## YOUR INSTRUCTIONS
Please show every line from the entries that carries the word "SaveSave".

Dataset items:
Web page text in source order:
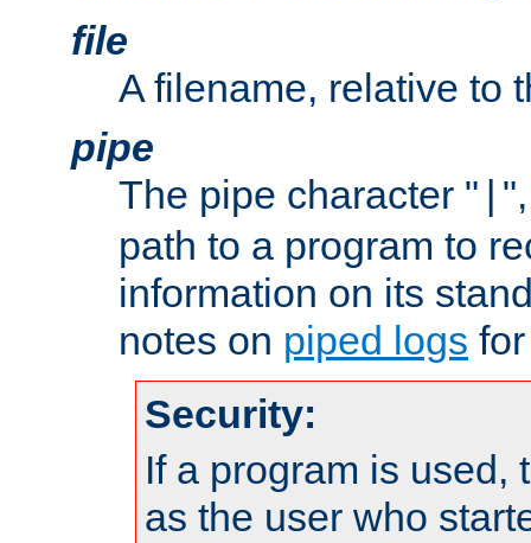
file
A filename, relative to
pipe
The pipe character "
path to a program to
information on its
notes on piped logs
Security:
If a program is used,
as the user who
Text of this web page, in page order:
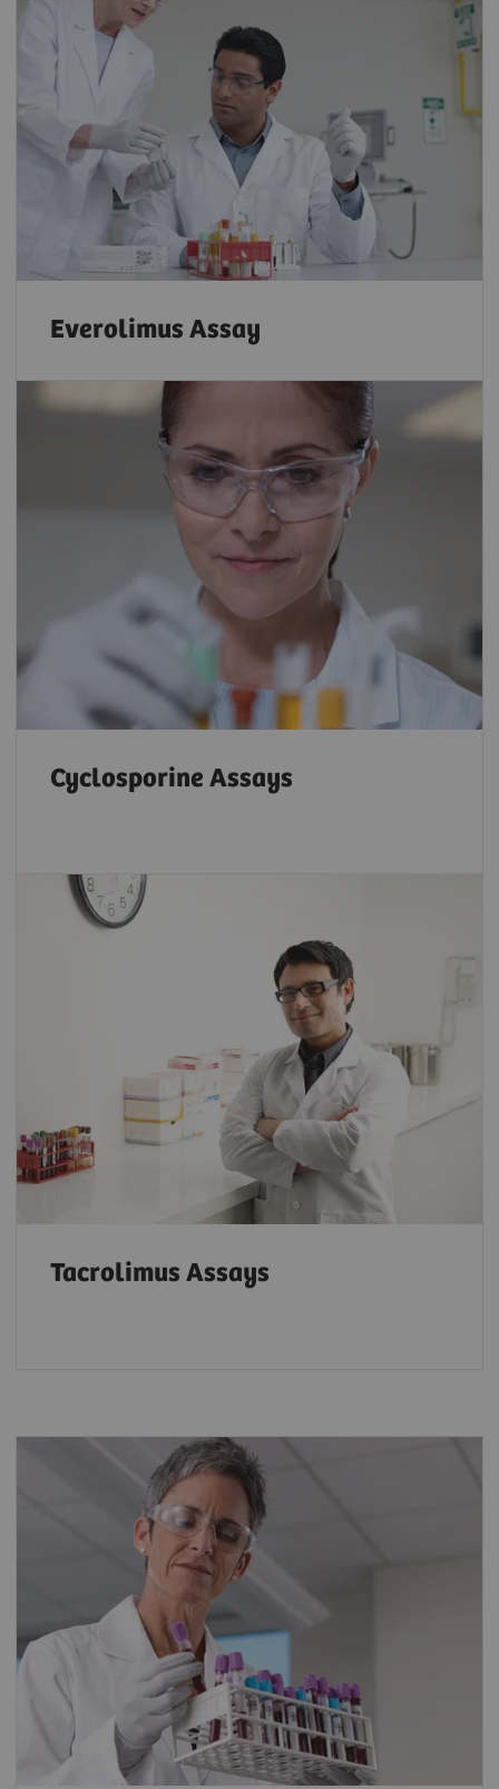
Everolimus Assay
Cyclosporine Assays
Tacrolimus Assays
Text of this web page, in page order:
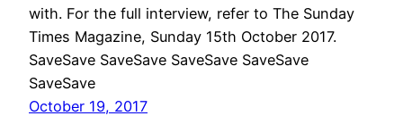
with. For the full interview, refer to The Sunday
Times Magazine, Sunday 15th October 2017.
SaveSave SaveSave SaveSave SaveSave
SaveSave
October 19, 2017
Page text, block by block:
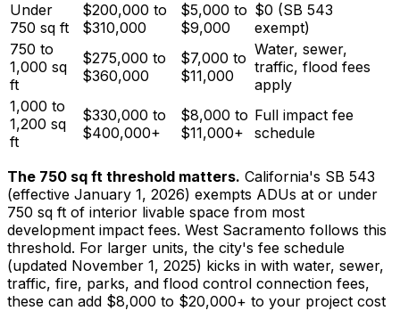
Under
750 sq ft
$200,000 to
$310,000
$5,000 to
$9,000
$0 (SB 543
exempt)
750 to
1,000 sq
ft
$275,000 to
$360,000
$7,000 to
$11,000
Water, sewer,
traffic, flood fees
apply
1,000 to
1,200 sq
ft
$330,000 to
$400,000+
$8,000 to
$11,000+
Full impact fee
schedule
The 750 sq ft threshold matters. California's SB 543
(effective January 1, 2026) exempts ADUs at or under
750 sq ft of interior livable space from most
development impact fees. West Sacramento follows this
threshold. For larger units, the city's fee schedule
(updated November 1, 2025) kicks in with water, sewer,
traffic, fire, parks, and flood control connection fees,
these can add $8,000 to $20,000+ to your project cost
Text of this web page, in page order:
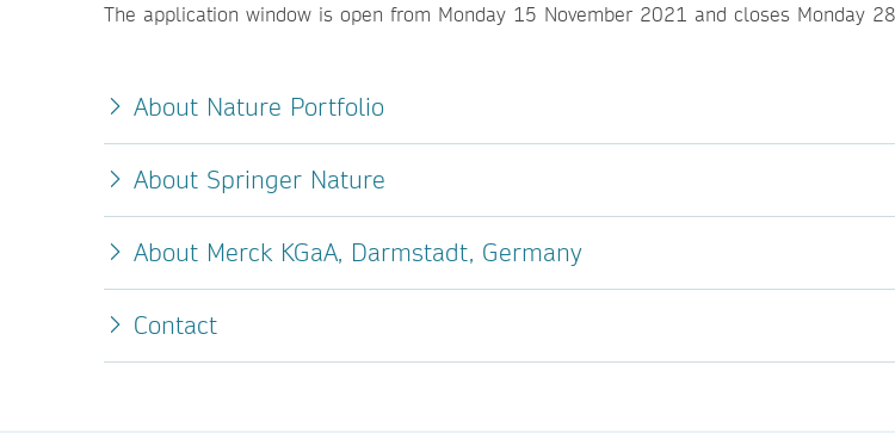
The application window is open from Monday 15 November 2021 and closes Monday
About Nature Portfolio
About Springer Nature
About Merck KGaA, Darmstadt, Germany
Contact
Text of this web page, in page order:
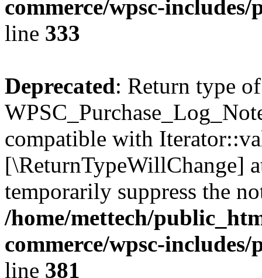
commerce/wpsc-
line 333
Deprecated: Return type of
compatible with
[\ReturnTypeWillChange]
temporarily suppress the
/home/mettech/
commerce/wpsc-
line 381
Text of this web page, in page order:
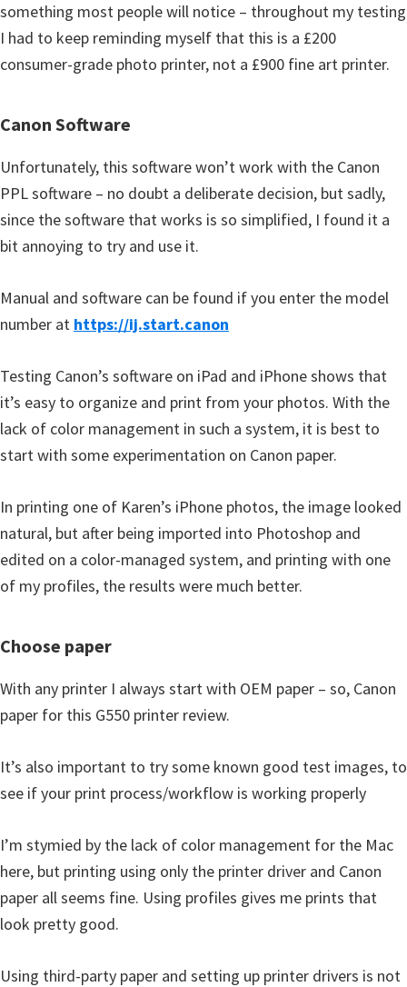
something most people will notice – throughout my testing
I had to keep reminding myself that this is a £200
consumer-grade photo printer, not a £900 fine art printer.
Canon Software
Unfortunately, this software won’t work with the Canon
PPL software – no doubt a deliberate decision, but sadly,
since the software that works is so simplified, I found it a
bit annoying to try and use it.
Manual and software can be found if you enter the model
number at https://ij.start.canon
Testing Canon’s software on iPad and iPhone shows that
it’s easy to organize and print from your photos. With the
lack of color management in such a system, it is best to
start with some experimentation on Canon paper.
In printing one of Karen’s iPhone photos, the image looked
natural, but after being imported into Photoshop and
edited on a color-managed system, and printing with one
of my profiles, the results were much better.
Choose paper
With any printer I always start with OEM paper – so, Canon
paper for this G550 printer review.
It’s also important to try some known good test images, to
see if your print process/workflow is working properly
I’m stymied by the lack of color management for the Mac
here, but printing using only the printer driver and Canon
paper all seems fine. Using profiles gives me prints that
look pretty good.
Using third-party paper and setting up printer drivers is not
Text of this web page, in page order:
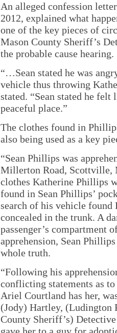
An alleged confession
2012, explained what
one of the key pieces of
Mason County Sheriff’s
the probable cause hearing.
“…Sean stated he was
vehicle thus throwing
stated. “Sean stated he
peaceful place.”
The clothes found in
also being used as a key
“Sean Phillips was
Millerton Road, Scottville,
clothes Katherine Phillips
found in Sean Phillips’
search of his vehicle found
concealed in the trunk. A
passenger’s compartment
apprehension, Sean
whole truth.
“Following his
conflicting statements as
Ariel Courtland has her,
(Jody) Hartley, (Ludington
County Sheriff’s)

## ANSWER SECTION
SaveSave SaveSave SaveSave SaveSave
SaveSave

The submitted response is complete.